**WORK REQUIRED**
The whole listing should be retyped word for word, apart from the pictures it holds.

**TASK INPUT**
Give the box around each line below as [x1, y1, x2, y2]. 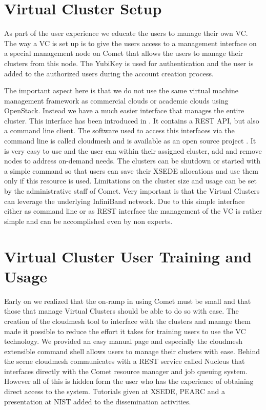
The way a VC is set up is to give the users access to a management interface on [4, 37, 257, 48]
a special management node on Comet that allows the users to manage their [4, 48, 243, 58]
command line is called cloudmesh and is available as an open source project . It [4, 135, 256, 146]
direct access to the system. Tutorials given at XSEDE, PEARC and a [4, 386, 225, 397]
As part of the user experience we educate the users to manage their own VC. [4, 28, 248, 38]
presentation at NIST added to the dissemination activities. [4, 396, 191, 406]
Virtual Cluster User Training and [4, 245, 252, 266]
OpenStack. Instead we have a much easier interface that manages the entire [4, 105, 244, 116]
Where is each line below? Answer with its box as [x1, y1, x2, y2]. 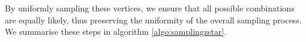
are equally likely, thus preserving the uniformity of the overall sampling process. [5, 13, 302, 26]
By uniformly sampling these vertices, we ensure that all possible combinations [5, 2, 295, 14]
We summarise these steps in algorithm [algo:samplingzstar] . [5, 25, 227, 38]
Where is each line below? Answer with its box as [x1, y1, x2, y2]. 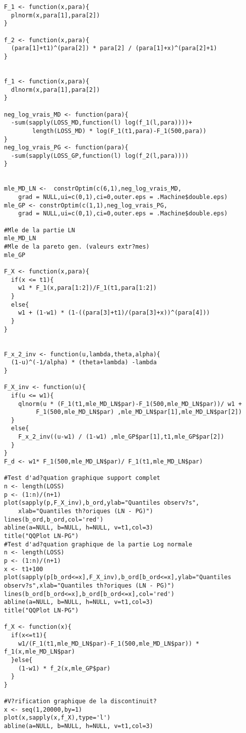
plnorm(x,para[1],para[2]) [11, 11, 100, 19]
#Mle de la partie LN [4, 226, 75, 234]
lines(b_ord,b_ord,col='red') [4, 516, 104, 523]
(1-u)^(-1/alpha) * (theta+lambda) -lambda [11, 359, 157, 366]
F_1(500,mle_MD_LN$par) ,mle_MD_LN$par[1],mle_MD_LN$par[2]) [36, 408, 242, 416]
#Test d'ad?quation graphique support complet [4, 474, 160, 482]
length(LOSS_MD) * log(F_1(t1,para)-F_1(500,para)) [32, 127, 207, 134]
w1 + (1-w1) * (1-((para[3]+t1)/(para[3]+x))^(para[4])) [18, 309, 210, 317]
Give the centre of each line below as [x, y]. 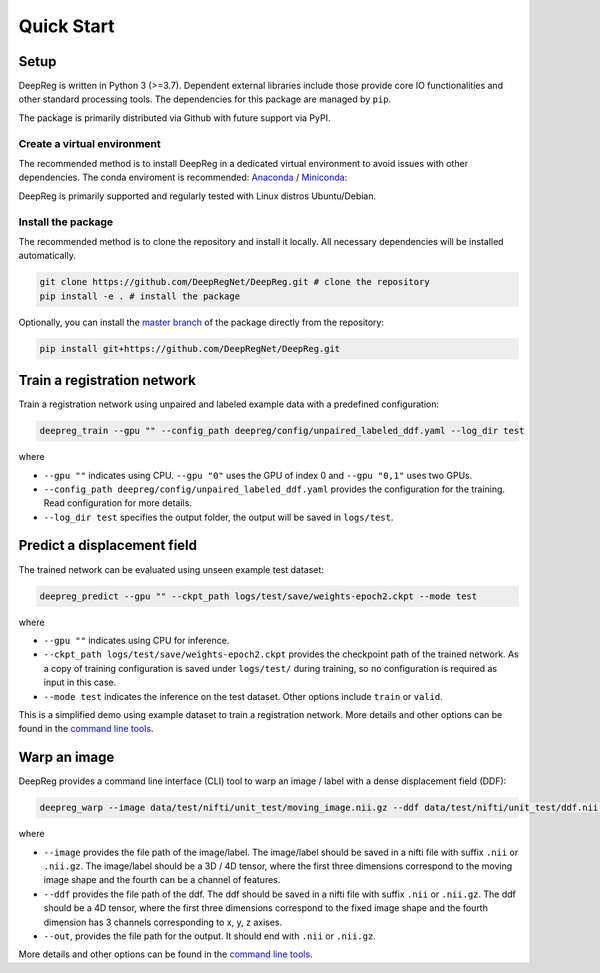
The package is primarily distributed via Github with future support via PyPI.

**EXPECTED ANSWER**
Give the box around each line below as [x1, y1, x2, y2]. 
The way a VC is set up is to give the users access to a management interface on [4, 37, 257, 48]
a special management node on Comet that allows the users to manage their [4, 48, 243, 58]
command line is called cloudmesh and is available as an open source project . It [4, 135, 256, 146]
direct access to the system. Tutorials given at XSEDE, PEARC and a [4, 386, 225, 397]
As part of the user experience we educate the users to manage their own VC. [4, 28, 248, 38]
presentation at NIST added to the dissemination activities. [4, 396, 191, 406]
Virtual Cluster User Training and [4, 245, 252, 266]
OpenStack. Instead we have a much easier interface that manages the entire [4, 105, 244, 116]
Where is each line below? Answer with its box as [x1, y1, x2, y2]. 
are equally likely, thus preserving the uniformity of the overall sampling process. [5, 13, 302, 26]
By uniformly sampling these vertices, we ensure that all possible combinations [5, 2, 295, 14]
We summarise these steps in algorithm [algo:samplingzstar] . [5, 25, 227, 38]
Where is each line below? Answer with its box as [x1, y1, x2, y2]. 
plnorm(x,para[1],para[2]) [11, 11, 100, 19]
#Mle de la partie LN [4, 226, 75, 234]
lines(b_ord,b_ord,col='red') [4, 516, 104, 523]
(1-u)^(-1/alpha) * (theta+lambda) -lambda [11, 359, 157, 366]
F_1(500,mle_MD_LN$par) ,mle_MD_LN$par[1],mle_MD_LN$par[2]) [36, 408, 242, 416]
#Test d'ad?quation graphique support complet [4, 474, 160, 482]
length(LOSS_MD) * log(F_1(t1,para)-F_1(500,para)) [32, 127, 207, 134]
w1 + (1-w1) * (1-((para[3]+t1)/(para[3]+x))^(para[4])) [18, 309, 210, 317]
Give the centre of each line below as [x, y]. 
The package is primarily distributed via Github with future support via PyPI.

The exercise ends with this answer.